• **WORK INSTRUCTIONS**
Below are the records; tally the lines that include "their" and report only the total.

(Source data)
• • • • • • •
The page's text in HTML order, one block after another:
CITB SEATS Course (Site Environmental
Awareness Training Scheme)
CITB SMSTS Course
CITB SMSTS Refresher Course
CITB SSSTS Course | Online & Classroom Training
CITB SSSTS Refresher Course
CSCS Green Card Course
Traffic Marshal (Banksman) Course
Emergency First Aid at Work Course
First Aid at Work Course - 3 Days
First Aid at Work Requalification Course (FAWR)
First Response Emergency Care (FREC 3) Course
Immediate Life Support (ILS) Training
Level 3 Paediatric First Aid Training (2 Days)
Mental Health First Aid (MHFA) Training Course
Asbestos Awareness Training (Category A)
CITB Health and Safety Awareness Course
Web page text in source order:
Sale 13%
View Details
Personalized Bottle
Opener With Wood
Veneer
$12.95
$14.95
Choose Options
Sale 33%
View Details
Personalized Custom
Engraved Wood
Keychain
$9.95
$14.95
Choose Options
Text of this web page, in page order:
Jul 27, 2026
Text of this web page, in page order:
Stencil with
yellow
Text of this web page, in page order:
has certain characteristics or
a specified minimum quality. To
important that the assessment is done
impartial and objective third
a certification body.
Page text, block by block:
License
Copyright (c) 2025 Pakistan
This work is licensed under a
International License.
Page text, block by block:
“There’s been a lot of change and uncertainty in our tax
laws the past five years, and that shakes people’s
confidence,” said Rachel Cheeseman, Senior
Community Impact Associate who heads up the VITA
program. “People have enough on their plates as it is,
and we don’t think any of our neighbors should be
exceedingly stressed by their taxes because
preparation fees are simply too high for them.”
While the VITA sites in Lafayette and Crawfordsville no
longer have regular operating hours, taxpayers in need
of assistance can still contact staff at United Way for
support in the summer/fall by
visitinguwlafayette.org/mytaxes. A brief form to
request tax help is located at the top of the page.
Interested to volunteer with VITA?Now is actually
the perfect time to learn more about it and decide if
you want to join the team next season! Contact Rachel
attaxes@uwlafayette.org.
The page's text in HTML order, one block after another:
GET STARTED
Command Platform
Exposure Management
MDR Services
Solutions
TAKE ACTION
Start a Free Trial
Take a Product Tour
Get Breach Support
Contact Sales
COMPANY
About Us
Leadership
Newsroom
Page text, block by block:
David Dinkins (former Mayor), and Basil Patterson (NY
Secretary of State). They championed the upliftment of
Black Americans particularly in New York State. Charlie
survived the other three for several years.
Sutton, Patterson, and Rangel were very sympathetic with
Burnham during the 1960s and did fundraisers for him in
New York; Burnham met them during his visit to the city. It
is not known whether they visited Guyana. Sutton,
• • • • • • •
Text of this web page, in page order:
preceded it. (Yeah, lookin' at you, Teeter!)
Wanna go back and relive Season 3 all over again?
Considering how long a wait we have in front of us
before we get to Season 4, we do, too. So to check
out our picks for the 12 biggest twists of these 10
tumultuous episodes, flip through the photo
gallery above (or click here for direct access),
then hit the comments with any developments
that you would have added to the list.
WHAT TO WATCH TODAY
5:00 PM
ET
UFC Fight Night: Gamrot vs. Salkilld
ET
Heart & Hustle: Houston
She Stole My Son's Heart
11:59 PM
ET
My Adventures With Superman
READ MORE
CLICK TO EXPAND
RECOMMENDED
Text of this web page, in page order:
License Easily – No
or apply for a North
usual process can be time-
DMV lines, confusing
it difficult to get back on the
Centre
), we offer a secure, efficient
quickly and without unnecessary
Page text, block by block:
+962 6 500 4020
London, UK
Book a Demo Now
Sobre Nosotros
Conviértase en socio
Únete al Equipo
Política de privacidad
• • • • • • •
• **OUTPUT FOR THIS TASK**
2